(Records from a collection)

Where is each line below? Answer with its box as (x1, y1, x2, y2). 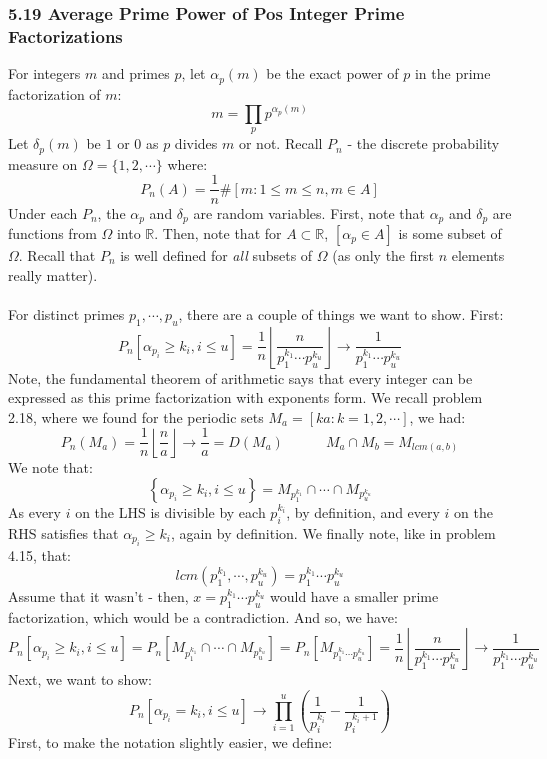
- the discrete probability (347, 133, 500, 154)
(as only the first (332, 244, 434, 265)
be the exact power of (266, 63, 399, 84)
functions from (8, 222, 97, 243)
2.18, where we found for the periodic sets (8, 406, 264, 427)
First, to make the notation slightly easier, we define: (8, 732, 333, 753)
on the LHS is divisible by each (75, 501, 266, 522)
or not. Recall (238, 133, 323, 154)
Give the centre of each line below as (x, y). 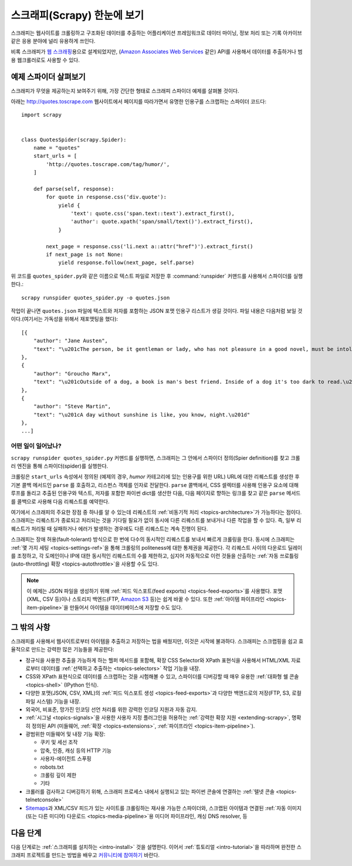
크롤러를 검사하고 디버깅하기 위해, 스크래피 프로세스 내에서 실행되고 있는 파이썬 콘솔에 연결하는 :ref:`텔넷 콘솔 (150, 791)
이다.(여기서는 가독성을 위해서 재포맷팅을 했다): (65, 319)
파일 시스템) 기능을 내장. (53, 701)
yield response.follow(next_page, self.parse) (126, 263)
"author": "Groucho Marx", (72, 373)
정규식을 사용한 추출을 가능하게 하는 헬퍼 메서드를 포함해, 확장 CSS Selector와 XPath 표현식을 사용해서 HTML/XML (158, 660)
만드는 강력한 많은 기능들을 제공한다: (73, 649)
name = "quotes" (57, 148)
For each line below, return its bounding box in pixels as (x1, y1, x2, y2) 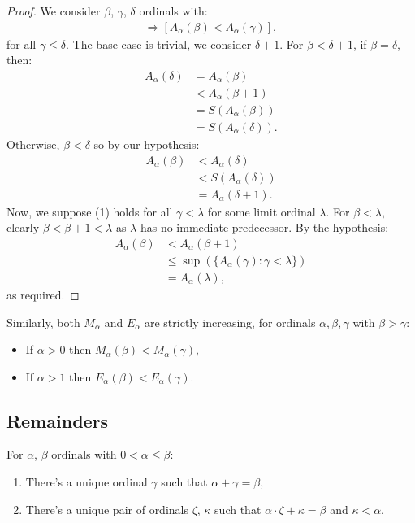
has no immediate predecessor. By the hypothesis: (140, 219, 389, 236)
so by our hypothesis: (93, 135, 200, 152)
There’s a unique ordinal (25, 473, 148, 490)
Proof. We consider (6, 2, 101, 19)
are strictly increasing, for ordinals (144, 313, 316, 330)
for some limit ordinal (207, 203, 316, 220)
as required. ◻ (6, 285, 80, 303)
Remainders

WHAT IS REQUIRED: Output every record exactly, minus the pictures.

REPLY TO THE TASK:
Where is each line below? Answer with its box as (x1, y1, x2, y2). 
- the discrete probability (347, 133, 500, 154)
(as only the first (332, 244, 434, 265)
be the exact power of (266, 63, 399, 84)
functions from (8, 222, 97, 243)
2.18, where we found for the periodic sets (8, 406, 264, 427)
First, to make the notation slightly easier, we define: (8, 732, 333, 753)
on the LHS is divisible by each (75, 501, 266, 522)
or not. Recall (238, 133, 323, 154)
Give the centre of each line below as (x, y). 
크롤러를 검사하고 디버깅하기 위해, 스크래피 프로세스 내에서 실행되고 있는 파이썬 콘솔에 연결하는 :ref:`텔넷 콘솔 (150, 791)
이다.(여기서는 가독성을 위해서 재포맷팅을 했다): (65, 319)
파일 시스템) 기능을 내장. (53, 701)
yield response.follow(next_page, self.parse) (126, 263)
"author": "Groucho Marx", (72, 373)
정규식을 사용한 추출을 가능하게 하는 헬퍼 메서드를 포함해, 확장 CSS Selector와 XPath 표현식을 사용해서 HTML/XML (158, 660)
만드는 강력한 많은 기능들을 제공한다: (73, 649)
name = "quotes" (57, 148)
For each line below, return its bounding box in pixels as (x1, y1, x2, y2) 
has no immediate predecessor. By the hypothesis: (140, 219, 389, 236)
so by our hypothesis: (93, 135, 200, 152)
There’s a unique ordinal (25, 473, 148, 490)
Proof. We consider (6, 2, 101, 19)
are strictly increasing, for ordinals (144, 313, 316, 330)
for some limit ordinal (207, 203, 316, 220)
as required. ◻ (6, 285, 80, 303)
Remainders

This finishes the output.